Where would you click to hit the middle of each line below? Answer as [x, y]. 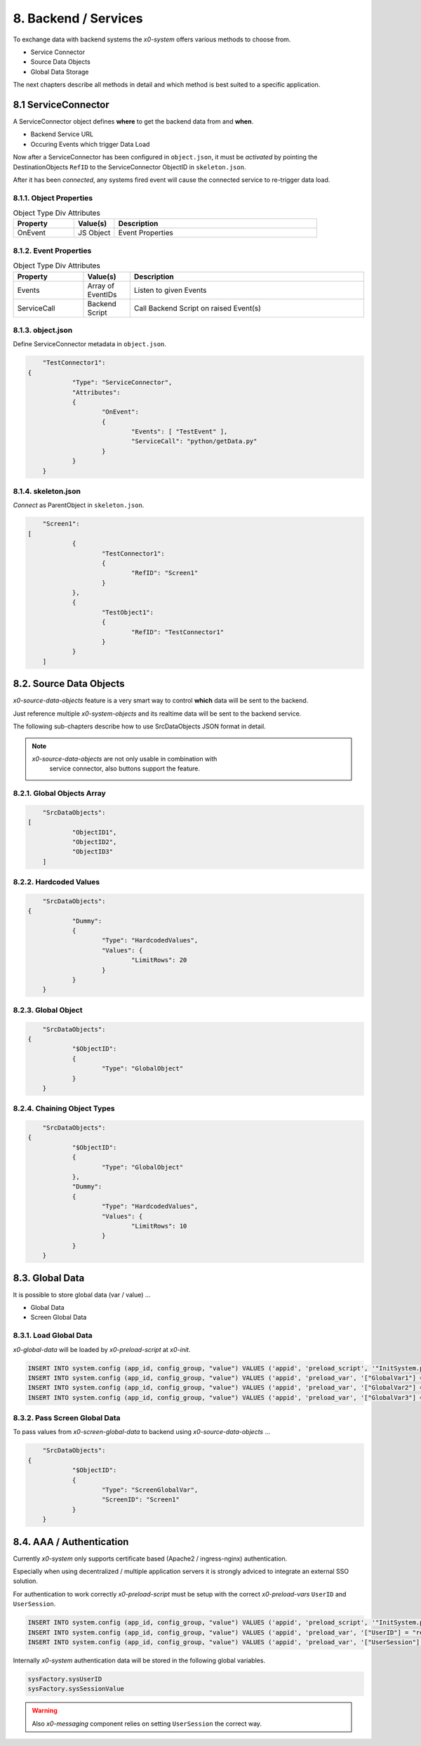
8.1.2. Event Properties [52, 251]
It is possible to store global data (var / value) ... [82, 1294]
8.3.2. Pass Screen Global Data [67, 1418]
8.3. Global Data [49, 1278]
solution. [26, 1581]
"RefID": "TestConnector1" [178, 632]
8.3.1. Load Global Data [53, 1336]
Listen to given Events [170, 290]
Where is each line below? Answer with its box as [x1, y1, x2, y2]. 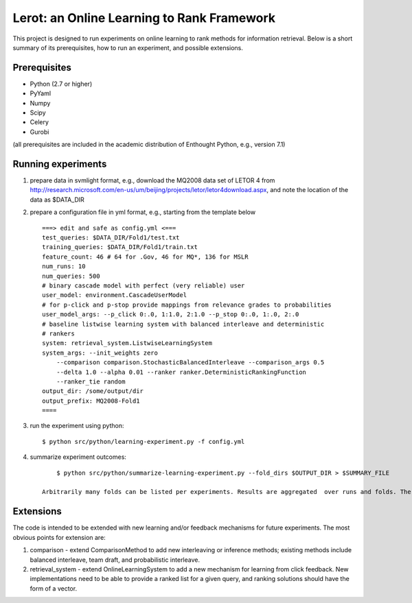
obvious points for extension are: [12, 533, 106, 541]
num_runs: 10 [42, 263, 86, 270]
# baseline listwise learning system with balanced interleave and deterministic [42, 320, 325, 328]
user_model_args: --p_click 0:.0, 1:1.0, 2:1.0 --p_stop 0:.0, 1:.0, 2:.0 [42, 311, 299, 318]
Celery [30, 118, 49, 126]
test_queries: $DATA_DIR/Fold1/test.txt [42, 234, 180, 241]
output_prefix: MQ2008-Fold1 [42, 397, 140, 405]
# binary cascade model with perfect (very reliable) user [42, 282, 245, 289]
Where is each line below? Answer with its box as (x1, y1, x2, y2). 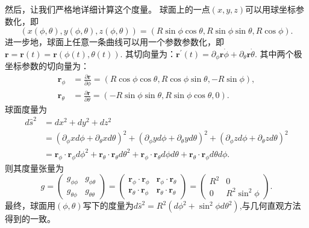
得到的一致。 (5, 212, 55, 225)
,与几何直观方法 (239, 199, 301, 212)
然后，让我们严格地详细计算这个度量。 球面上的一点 (5, 3, 210, 15)
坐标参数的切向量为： (5, 60, 89, 72)
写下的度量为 (83, 199, 134, 212)
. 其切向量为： (120, 47, 176, 60)
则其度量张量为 (5, 161, 64, 174)
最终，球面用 (5, 199, 55, 212)
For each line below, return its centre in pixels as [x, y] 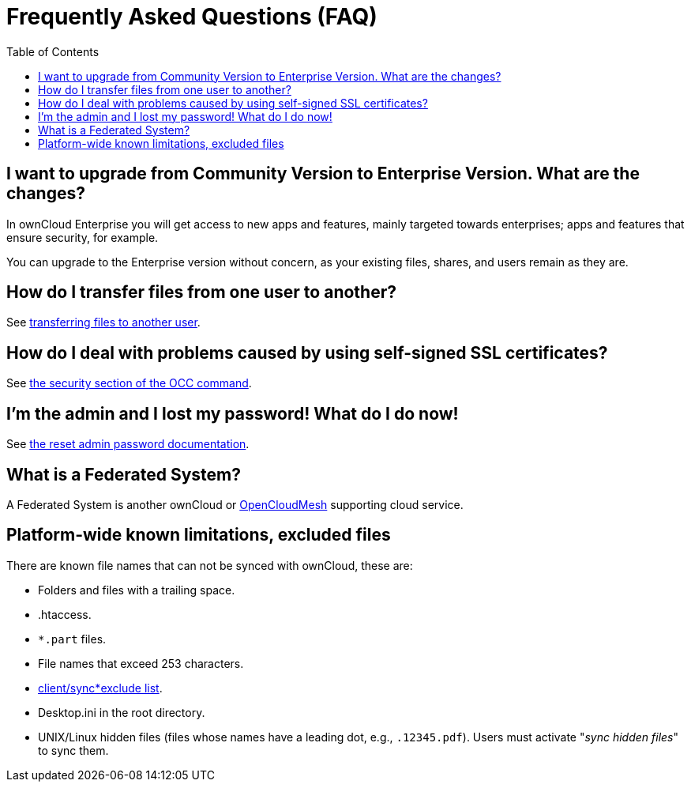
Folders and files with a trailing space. [137, 590]
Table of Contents [53, 51]
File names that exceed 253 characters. [141, 663]
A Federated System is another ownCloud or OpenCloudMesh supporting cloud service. [235, 504]
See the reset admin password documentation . [128, 444]
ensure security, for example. [83, 237]
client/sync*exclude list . [100, 688]
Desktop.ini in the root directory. [122, 712]
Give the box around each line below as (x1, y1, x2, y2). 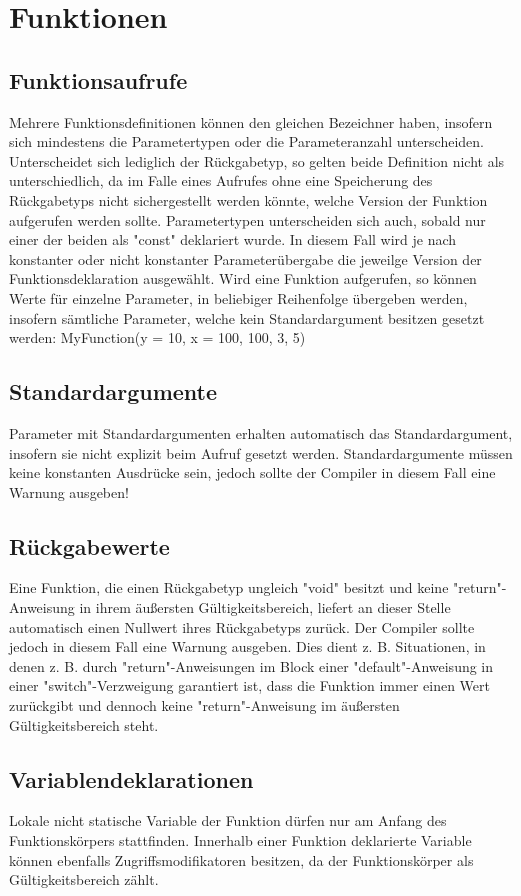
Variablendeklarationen (9, 763, 254, 794)
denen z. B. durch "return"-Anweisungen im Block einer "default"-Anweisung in (9, 655, 494, 676)
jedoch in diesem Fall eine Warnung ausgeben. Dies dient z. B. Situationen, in (9, 636, 486, 657)
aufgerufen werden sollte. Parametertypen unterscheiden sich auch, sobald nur (9, 209, 486, 230)
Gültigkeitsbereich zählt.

__Problem requirements__: Can you restate all the records above word for word while dropping the pictures?

__Answer to this problem__:
Where would you click to hit the middle of each line below? Answer as [x, y]. 
8.1.2. Event Properties [52, 251]
It is possible to store global data (var / value) ... [82, 1294]
8.3.2. Pass Screen Global Data [67, 1418]
8.3. Global Data [49, 1278]
solution. [26, 1581]
"RefID": "TestConnector1" [178, 632]
8.3.1. Load Global Data [53, 1336]
Listen to given Events [170, 290]
Where is each line below? Answer with its box as [x1, y1, x2, y2]. 
obvious points for extension are: [12, 533, 106, 541]
num_runs: 10 [42, 263, 86, 270]
# baseline listwise learning system with balanced interleave and deterministic [42, 320, 325, 328]
user_model_args: --p_click 0:.0, 1:1.0, 2:1.0 --p_stop 0:.0, 1:.0, 2:.0 [42, 311, 299, 318]
Celery [30, 118, 49, 126]
test_queries: $DATA_DIR/Fold1/test.txt [42, 234, 180, 241]
output_prefix: MQ2008-Fold1 [42, 397, 140, 405]
# binary cascade model with perfect (very reliable) user [42, 282, 245, 289]
Where is each line below? Answer with its box as (x1, y1, x2, y2). 
得到的一致。 (5, 212, 55, 225)
,与几何直观方法 (239, 199, 301, 212)
然后，让我们严格地详细计算这个度量。 球面上的一点 (5, 3, 210, 15)
坐标参数的切向量为： (5, 60, 89, 72)
写下的度量为 (83, 199, 134, 212)
. 其切向量为： (120, 47, 176, 60)
则其度量张量为 (5, 161, 64, 174)
最终，球面用 (5, 199, 55, 212)
For each line below, return its centre in pixels as [x, y] 
Folders and files with a trailing space. [137, 590]
Table of Contents [53, 51]
File names that exceed 253 characters. [141, 663]
A Federated System is another ownCloud or OpenCloudMesh supporting cloud service. [235, 504]
See the reset admin password documentation . [128, 444]
ensure security, for example. [83, 237]
client/sync*exclude list . [100, 688]
Desktop.ini in the root directory. [122, 712]
Give the box around each line below as (x1, y1, x2, y2). 
Variablendeklarationen (9, 763, 254, 794)
denen z. B. durch "return"-Anweisungen im Block einer "default"-Anweisung in (9, 655, 494, 676)
jedoch in diesem Fall eine Warnung ausgeben. Dies dient z. B. Situationen, in (9, 636, 486, 657)
aufgerufen werden sollte. Parametertypen unterscheiden sich auch, sobald nur (9, 209, 486, 230)
Gültigkeitsbereich zählt.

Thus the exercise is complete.